### Input records

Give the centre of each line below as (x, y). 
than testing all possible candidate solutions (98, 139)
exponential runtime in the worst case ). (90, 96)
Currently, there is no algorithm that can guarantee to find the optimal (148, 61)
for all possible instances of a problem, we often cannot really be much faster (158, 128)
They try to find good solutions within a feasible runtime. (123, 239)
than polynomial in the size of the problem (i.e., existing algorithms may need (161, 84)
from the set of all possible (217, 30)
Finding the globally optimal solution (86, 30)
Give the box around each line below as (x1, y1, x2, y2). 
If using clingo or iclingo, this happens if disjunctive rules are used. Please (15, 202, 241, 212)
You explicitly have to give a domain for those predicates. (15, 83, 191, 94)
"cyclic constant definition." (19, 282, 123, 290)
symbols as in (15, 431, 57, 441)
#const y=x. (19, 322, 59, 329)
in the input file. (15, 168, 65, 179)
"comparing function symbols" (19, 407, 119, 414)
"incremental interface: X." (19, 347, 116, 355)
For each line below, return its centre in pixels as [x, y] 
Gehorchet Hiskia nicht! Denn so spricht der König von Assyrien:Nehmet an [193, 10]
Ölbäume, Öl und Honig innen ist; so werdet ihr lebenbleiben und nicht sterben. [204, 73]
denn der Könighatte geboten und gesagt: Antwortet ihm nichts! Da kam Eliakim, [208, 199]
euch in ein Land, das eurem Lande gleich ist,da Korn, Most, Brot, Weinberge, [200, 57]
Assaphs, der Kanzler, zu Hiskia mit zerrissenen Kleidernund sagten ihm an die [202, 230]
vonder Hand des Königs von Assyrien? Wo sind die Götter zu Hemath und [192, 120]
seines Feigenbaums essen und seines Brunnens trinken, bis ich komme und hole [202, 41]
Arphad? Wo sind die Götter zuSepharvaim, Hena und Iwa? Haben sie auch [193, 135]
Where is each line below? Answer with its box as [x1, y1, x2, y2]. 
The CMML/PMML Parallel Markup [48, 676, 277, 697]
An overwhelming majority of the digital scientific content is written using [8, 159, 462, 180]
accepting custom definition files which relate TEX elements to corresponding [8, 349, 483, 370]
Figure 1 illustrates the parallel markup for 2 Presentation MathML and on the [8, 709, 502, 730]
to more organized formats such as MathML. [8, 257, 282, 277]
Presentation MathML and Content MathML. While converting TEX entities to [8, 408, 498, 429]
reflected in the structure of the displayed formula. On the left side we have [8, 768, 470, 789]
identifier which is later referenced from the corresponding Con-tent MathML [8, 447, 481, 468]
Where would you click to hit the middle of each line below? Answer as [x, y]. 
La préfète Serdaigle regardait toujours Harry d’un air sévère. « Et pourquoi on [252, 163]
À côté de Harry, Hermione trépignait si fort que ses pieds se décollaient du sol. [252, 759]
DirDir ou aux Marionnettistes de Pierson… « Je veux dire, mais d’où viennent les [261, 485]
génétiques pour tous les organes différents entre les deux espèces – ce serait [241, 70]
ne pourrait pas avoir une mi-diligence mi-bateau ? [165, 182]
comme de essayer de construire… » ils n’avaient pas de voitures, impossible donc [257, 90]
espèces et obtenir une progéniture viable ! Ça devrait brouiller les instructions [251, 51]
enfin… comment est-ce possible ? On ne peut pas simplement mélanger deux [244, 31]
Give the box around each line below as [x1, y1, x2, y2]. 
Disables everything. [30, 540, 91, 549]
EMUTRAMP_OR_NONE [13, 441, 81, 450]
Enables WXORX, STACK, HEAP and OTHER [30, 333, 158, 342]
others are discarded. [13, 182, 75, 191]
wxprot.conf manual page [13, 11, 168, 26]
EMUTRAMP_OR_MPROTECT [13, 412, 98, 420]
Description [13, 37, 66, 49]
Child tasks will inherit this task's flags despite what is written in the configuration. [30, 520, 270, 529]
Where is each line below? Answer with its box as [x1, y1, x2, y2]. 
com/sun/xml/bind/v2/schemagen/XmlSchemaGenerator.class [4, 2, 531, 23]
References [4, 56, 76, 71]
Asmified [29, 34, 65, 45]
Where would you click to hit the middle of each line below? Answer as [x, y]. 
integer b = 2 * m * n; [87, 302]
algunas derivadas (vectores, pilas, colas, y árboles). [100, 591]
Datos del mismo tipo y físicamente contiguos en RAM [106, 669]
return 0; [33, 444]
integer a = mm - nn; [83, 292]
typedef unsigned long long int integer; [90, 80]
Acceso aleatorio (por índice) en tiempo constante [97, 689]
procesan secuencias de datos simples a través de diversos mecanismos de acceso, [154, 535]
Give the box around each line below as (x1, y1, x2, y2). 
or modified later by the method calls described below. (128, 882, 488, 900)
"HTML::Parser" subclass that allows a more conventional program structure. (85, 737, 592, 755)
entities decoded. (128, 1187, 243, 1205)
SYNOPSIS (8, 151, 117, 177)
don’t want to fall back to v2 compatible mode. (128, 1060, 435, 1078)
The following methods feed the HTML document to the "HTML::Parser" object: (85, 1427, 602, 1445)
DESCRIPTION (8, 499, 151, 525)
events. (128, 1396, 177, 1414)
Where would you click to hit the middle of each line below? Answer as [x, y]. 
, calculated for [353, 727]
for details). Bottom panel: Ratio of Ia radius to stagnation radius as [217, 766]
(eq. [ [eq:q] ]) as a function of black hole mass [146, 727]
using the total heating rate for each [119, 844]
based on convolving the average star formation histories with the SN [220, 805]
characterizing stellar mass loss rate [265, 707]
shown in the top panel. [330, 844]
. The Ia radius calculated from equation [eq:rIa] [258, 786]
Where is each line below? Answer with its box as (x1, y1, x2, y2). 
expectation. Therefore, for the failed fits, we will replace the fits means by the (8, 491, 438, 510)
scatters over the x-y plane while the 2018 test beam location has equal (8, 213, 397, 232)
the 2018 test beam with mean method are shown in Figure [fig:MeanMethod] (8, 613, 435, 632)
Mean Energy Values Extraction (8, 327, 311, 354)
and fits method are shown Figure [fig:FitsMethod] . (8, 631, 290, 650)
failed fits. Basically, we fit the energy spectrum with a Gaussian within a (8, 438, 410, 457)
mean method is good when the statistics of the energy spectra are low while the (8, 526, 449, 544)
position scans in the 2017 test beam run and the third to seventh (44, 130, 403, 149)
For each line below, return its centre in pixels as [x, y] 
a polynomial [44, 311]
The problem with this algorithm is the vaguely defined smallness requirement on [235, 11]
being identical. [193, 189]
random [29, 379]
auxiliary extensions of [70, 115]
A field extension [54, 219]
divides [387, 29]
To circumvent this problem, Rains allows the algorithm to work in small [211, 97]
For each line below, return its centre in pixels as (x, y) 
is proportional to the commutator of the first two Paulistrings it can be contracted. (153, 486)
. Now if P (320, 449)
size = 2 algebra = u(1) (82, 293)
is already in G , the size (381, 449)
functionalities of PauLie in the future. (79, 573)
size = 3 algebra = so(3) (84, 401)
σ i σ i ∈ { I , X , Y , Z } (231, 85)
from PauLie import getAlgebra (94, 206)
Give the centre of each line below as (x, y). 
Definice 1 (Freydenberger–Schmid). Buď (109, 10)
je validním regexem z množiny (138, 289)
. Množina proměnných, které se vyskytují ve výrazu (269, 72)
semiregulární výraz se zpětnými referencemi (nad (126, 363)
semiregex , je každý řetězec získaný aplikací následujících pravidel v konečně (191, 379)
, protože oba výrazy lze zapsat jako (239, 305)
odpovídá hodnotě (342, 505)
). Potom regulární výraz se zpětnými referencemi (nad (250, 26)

######

**Assigned task:**
Reproduce the lines of the entries above from the one with "EMUTRAMP_OR_MPROTECT [13, 412, 98, 420]" to the one with "Asmified [29, 34, 65, 45]", both included, exactly and without any other line.

**Reply to the task:**
EMUTRAMP_OR_MPROTECT [13, 412, 98, 420]
Description [13, 37, 66, 49]
Child tasks will inherit this task's flags despite what is written in the configuration. [30, 520, 270, 529]
Where is each line below? Answer with its box as [x1, y1, x2, y2]. 
com/sun/xml/bind/v2/schemagen/XmlSchemaGenerator.class [4, 2, 531, 23]
References [4, 56, 76, 71]
Asmified [29, 34, 65, 45]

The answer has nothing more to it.